No que a estes respeita, e para respeitar o enquadramento legal da reconstituição da situação que existiria se não se tivesse verificado o evento que obriga à reparação (artigo 562.º do CC), o critério a seguir será o de achar uma indemnização em dinheiro que corresponda a um capital gerador de rendimento equivalente ao que o lesado deixará de auferir, mas que se extinga no período provável de vida activa (acórdãos do STJ de 04.06.98, BMJ 478, página 344; de 15.12.1998, CJ de Acórdãos do STJ, Ano VI, Tomo III, página 155; de 25.06.02, mesma CJ, Ano X, Tomo II, página 128; de 20.11.03, mesma obra, Ano XI, Tomo III, página 149; e de 22.09.05, obra citada, Ano XIII, Tomo III, página 38); e de 12.01.2010, processo 317/2002.C3.S1, disponível em www.dgsi.pt).

A solução que tem sido entendida como mais adequada para achar o cálculo dessa indemnização é a que parte de determinadas fórmulas matemáticas, mas sempre sujeitas ao tempero da equidade (artigo 566.º, n.º 3, do CC), até porque como se escreveu no citado acórdão de 22.09.05, “essas tabelas assentam em elementos em constante mutação, como as taxas de juro, a própria taxa de incapacidade, tendo em conta os progressos espectaculares da medicina, da cirurgia e da indústria de próteses, a evolução da economia, o salário dos lesados, aquando do acidente, a esperança de vida”.

Haverá que atender ao tempo provável de vida activa – que a jurisprudência, não obstante algumas oscilações, tem vindo, ultimamente, a situar nos 70 anos, como sucedeu, por exemplo, nos referidos acórdãos de 22.09.05 e de 12.01.2010 e, ainda, nos acórdãos do mesmo Tribunal, de 17.12.2009 e de 29.04.2010, processos número 340/03.7TBPNH.C1.S17 e 344/04.2GTSTR.S1, respectivamente –, à incapacidade de que o lesado ficou portador, ao salário auferido e à taxa de juro praticada pelas instituições bancárias.

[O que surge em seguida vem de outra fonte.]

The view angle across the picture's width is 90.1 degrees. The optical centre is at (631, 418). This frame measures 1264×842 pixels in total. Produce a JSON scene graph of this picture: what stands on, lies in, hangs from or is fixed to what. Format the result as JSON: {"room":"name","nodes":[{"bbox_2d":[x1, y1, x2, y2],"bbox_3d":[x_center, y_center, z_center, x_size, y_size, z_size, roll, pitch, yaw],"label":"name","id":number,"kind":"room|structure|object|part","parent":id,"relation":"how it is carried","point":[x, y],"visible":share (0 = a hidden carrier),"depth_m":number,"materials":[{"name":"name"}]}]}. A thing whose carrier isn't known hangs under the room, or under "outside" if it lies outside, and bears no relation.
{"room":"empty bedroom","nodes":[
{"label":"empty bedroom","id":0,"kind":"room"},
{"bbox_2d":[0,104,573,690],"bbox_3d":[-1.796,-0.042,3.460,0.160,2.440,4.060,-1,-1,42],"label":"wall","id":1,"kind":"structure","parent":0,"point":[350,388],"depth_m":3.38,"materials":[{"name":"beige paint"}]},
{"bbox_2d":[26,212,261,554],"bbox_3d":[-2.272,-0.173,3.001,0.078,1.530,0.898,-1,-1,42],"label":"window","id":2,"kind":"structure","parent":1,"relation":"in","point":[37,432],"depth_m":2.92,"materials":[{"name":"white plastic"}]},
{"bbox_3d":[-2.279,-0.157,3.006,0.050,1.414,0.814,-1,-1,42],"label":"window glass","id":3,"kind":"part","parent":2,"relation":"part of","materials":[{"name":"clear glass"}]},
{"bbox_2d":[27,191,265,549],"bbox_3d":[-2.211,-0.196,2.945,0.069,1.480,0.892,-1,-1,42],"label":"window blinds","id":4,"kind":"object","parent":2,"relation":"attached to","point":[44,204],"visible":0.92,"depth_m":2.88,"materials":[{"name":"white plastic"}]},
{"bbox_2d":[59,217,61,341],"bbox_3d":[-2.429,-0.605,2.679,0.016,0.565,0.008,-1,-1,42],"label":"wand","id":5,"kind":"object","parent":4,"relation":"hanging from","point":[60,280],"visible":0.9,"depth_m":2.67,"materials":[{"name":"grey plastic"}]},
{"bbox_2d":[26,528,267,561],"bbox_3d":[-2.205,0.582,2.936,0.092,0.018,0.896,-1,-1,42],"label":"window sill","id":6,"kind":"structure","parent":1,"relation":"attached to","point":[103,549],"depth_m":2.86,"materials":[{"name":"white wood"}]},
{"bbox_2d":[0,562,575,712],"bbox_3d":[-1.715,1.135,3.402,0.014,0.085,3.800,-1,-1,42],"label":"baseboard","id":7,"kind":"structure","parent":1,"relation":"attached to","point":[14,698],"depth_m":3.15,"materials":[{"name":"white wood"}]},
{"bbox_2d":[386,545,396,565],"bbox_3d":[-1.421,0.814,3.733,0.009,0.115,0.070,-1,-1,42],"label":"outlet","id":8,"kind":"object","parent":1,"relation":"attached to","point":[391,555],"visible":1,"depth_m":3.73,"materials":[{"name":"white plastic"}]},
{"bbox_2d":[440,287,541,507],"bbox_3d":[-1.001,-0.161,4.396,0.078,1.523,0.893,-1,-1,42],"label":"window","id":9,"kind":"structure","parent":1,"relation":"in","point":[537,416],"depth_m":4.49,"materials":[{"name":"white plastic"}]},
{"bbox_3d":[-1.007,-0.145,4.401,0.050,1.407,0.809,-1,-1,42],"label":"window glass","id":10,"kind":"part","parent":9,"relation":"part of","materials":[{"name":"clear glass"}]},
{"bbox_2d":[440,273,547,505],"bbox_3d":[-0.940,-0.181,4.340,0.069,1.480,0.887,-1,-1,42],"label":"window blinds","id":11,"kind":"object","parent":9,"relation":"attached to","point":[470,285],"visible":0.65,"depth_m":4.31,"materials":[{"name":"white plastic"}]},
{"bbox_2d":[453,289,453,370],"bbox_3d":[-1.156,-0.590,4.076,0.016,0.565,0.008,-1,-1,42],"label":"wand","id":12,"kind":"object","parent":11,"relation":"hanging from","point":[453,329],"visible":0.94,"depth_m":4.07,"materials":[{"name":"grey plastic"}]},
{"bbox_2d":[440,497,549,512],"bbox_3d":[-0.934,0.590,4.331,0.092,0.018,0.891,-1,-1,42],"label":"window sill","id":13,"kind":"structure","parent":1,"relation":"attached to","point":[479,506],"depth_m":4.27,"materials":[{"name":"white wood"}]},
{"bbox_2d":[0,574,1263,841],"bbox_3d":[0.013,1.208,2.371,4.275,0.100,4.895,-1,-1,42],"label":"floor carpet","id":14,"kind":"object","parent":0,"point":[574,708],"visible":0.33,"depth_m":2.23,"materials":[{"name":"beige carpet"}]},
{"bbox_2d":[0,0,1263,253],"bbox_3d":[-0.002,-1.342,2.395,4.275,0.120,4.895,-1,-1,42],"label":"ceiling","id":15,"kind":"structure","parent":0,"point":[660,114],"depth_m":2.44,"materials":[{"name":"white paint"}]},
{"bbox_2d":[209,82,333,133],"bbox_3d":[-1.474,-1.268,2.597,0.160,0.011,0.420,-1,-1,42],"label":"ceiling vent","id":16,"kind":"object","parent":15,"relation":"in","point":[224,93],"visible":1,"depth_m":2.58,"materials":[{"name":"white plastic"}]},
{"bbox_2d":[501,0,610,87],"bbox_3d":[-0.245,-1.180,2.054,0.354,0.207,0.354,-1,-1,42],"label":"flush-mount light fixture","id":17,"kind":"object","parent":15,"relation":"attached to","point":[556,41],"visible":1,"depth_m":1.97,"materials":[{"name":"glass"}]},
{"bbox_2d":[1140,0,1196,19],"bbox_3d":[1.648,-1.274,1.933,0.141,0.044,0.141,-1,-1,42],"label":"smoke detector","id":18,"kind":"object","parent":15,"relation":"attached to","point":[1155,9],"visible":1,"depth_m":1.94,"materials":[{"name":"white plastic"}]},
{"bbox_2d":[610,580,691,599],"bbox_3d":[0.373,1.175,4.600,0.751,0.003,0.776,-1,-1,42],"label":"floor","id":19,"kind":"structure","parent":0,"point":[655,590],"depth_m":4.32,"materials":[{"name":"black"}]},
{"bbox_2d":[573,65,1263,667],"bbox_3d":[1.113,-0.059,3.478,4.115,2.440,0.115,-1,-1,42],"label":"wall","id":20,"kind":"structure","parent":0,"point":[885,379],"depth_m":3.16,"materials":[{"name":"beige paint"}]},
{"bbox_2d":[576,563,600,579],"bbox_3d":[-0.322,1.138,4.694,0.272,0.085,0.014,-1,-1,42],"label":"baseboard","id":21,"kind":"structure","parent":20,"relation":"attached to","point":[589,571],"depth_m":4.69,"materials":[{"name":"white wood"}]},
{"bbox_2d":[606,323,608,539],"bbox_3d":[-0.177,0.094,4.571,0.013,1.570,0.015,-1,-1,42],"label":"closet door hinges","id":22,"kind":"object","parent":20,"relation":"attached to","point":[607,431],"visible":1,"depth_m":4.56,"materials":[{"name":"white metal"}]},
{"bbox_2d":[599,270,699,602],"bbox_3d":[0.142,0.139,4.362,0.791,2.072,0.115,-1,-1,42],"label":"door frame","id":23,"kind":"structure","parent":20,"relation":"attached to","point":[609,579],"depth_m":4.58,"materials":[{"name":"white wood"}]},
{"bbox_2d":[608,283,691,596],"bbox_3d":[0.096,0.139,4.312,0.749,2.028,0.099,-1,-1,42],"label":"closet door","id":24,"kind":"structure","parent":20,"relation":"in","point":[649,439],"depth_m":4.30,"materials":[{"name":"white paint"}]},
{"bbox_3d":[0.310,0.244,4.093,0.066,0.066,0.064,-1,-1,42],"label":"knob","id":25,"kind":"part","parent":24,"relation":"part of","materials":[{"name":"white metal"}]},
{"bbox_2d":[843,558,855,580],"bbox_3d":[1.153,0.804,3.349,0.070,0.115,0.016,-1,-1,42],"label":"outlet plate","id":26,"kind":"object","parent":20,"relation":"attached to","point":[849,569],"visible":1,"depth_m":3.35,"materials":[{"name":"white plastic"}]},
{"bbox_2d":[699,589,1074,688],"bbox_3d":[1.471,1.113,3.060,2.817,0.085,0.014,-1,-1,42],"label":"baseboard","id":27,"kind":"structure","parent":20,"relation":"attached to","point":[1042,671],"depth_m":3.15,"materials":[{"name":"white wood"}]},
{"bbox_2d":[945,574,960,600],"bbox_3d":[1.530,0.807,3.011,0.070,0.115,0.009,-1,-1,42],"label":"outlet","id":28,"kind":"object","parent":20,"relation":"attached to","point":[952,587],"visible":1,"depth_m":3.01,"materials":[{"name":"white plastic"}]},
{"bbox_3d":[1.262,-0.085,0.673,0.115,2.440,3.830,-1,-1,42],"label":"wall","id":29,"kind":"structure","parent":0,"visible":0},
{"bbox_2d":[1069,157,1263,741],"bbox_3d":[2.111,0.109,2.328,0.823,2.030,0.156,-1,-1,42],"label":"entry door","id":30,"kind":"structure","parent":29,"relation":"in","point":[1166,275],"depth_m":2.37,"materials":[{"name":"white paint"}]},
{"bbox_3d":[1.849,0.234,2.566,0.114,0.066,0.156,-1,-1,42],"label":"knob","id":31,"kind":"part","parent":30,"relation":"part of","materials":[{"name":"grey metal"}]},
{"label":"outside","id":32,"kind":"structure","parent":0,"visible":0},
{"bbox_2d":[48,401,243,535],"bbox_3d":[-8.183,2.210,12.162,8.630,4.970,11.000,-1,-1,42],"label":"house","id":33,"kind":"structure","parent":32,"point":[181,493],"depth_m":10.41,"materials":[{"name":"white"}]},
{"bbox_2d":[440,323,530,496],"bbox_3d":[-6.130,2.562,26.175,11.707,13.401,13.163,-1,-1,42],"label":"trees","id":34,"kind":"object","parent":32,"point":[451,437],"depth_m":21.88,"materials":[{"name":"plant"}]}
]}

Posto isto, analisemos as situações, uma a uma.

Autor J (…):

Como se vê dos factos provados, este autor contava, à data do acidente, 55 anos de idade (nasceu a 05.11.1948), pelo que tinha diante de si mais 15 anos de esperança de vida activa; exercia a actividade profissional de carpinteiro de estruturas e jardineiro em França, auferindo um salário mensal de € 1.500,00, o que perfaz um rendimento anual de € 21.000,00 (multiplicando o salário mensal por 14 meses); em resultado das lesões sofridas no acidente, ficou afectado de incapacidade permanente para o trabalho de 7% e são-lhe exigidos, agora, esforços suplementares para o exercício dessa sua profissão.

As taxas de juro dos depósitos a prazo rondam, hoje, o valor de 3%, não sendo previsível a sua alteração (referido acórdão do Supremo, de 17.12.2009).

Neste condicionalismo, o capital necessário para, ao referido juro, obter um rendimento anual calculado com base na incapacidade parcial permanente verificada (€ 1.470,00) seria de € 49.000,00.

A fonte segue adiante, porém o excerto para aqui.